Required work » Write out word for word each line of the records, beginning at the first and stopping after the line with "Schlicht & ergreifend". Leave the pictures out.

Exercise data »
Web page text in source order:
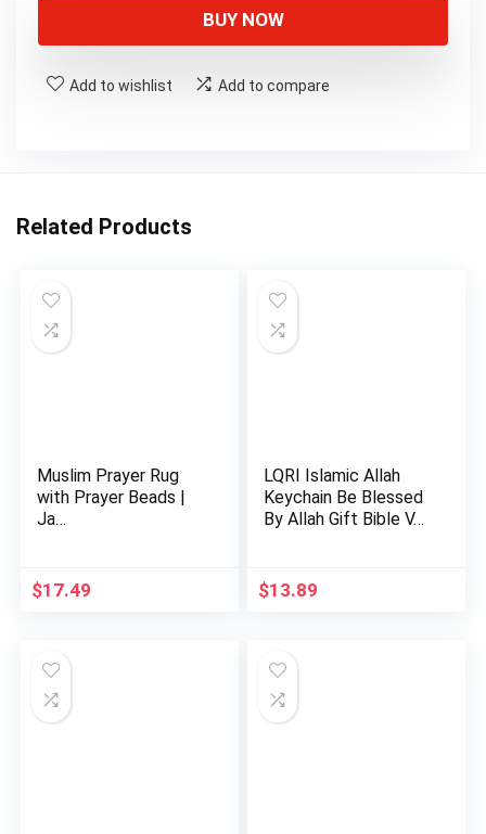
BUY NOW
Add to wishlist Add to compare
Related Products
Muslim Prayer Rug
with Prayer Beads |
Ja…
$17.49
LQRI Islamic Allah
Keychain Be Blessed
By Allah Gift Bible V…
$13.89
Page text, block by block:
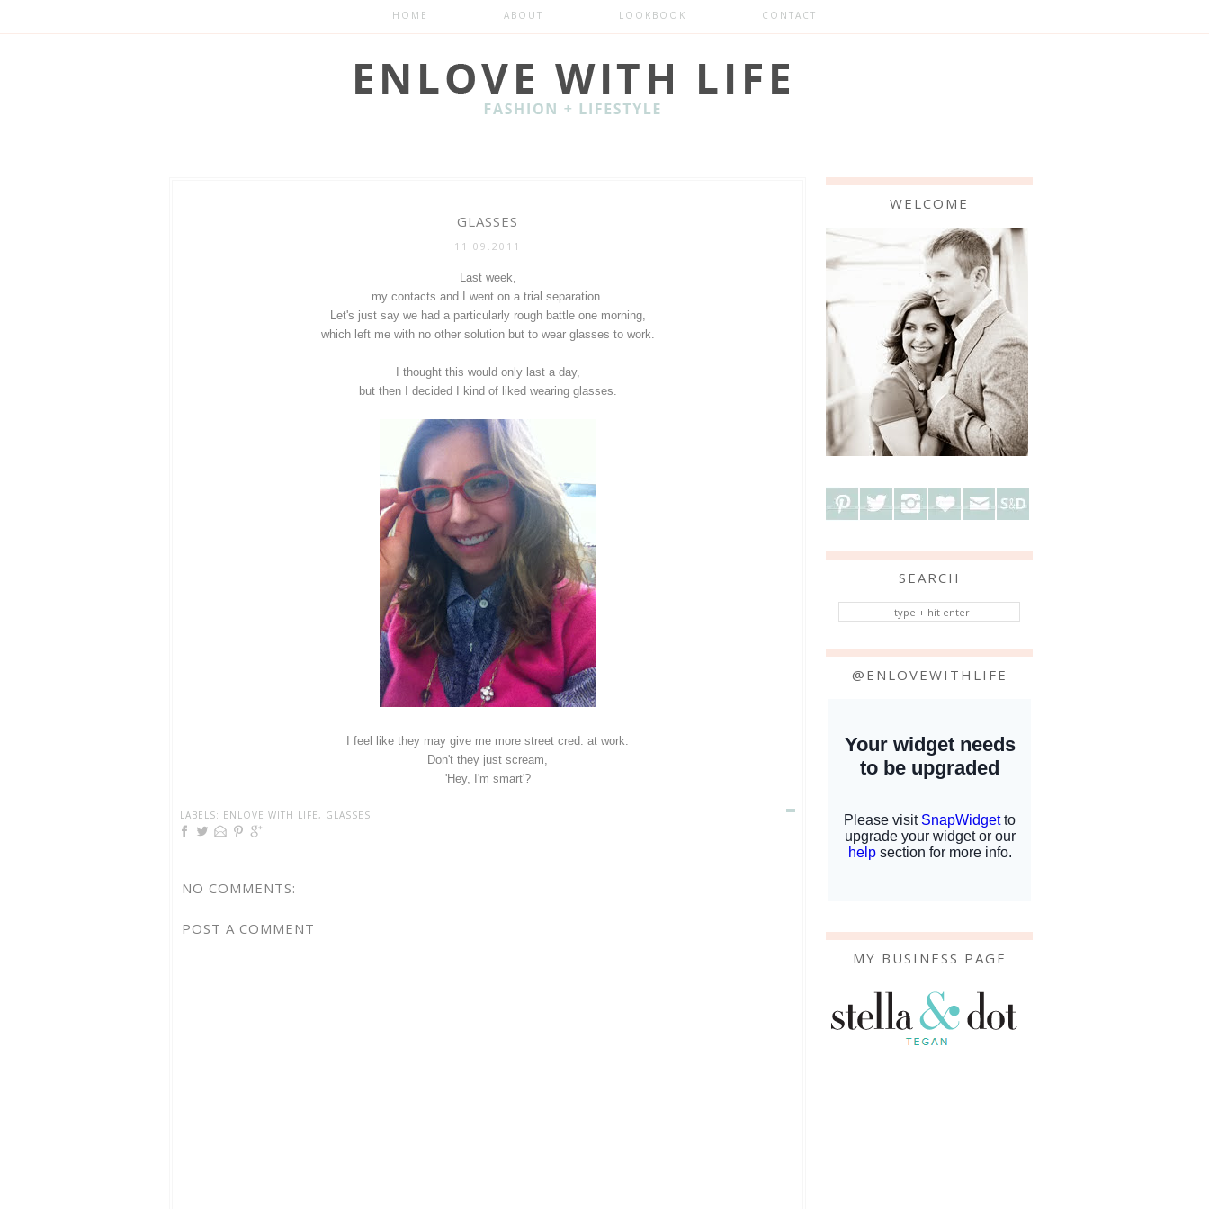
HOME ABOUT LOOKBOOK CONTACT
GLASSES
11.09.2011
Last week,
my contacts and I went on a trial separation.
Let's just say we had a particularly rough battle one morning,
which left me with no other solution but to wear glasses to work.
I thought this would only last a day,
but then I decided I kind of liked wearing glasses.
I feel like they may give me more street cred. at work.
Don't they just scream,
'Hey, I'm smart'?
LABELS: ENLOVE WITH LIFE , GLASSES
NO COMMENTS:
POST A COMMENT
WELCOME
SEARCH
@ENLOVEWITHLIFE
MY BUSINESS PAGE
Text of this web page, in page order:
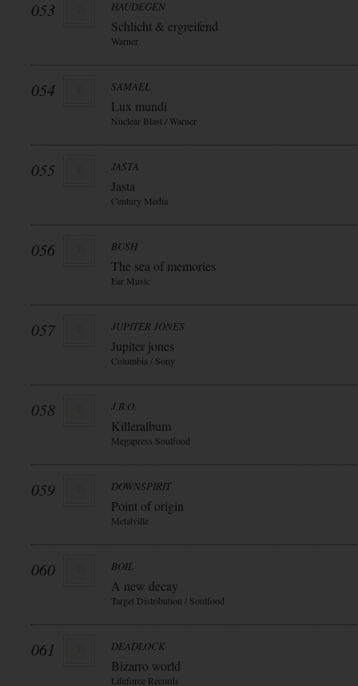
053 HAUDEGEN
Schlicht & ergreifend
Warner
054 SAMAEL
Lux mundi
Nuclear Blast / Warner
055 JASTA
Jasta
Century Media
056 BUSH
The sea of memories
Ear Music
057 JUPITER JONES
Jupiter jones
Columbia / Sony
058 J.B.O.
Killeralbum
Megapress Soulfood
059 DOWNSPIRIT
Point of origin
Metalville
060 BOIL
A new decay
Target Distribution / Soulfood
061 DEADLOCK
Bizarro world
Lifeforce Records
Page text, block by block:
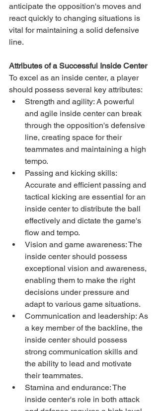
anticipate the opposition's moves and
react quickly to changing situations is
vital for maintaining a solid defensive
line.
Attributes of a Successful Inside Center
To excel as an inside center, a player
should possess several key attributes:
Strength and agility: A powerful
and agile inside center can break
through the opposition's defensive
line, creating space for their
teammates and maintaining a high
tempo.
Passing and kicking skills:
Accurate and efficient passing and
tactical kicking are essential for an
inside center to distribute the ball
effectively and dictate the game's
flow and tempo.
Vision and game awareness: The
inside center should possess
exceptional vision and awareness,
enabling them to make the right
decisions under pressure and
adapt to various game situations.
Communication and leadership: As
a key member of the backline, the
inside center should possess
strong communication skills and
the ability to lead and motivate
their teammates.
Stamina and endurance: The
inside center's role in both attack
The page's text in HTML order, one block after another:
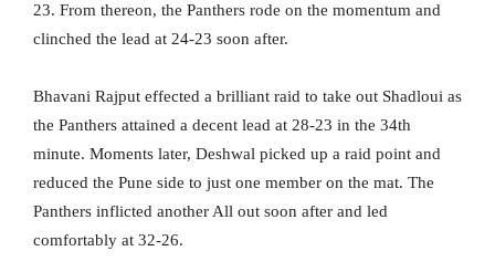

Written solution »
Web page text in source order:
BUY NOW
Add to wishlist Add to compare
Related Products
Muslim Prayer Rug
with Prayer Beads |
Ja…
$17.49
LQRI Islamic Allah
Keychain Be Blessed
By Allah Gift Bible V…
$13.89
Page text, block by block:
HOME ABOUT LOOKBOOK CONTACT
GLASSES
11.09.2011
Last week,
my contacts and I went on a trial separation.
Let's just say we had a particularly rough battle one morning,
which left me with no other solution but to wear glasses to work.
I thought this would only last a day,
but then I decided I kind of liked wearing glasses.
I feel like they may give me more street cred. at work.
Don't they just scream,
'Hey, I'm smart'?
LABELS: ENLOVE WITH LIFE , GLASSES
NO COMMENTS:
POST A COMMENT
WELCOME
SEARCH
@ENLOVEWITHLIFE
MY BUSINESS PAGE
Text of this web page, in page order:
053 HAUDEGEN
Schlicht & ergreifend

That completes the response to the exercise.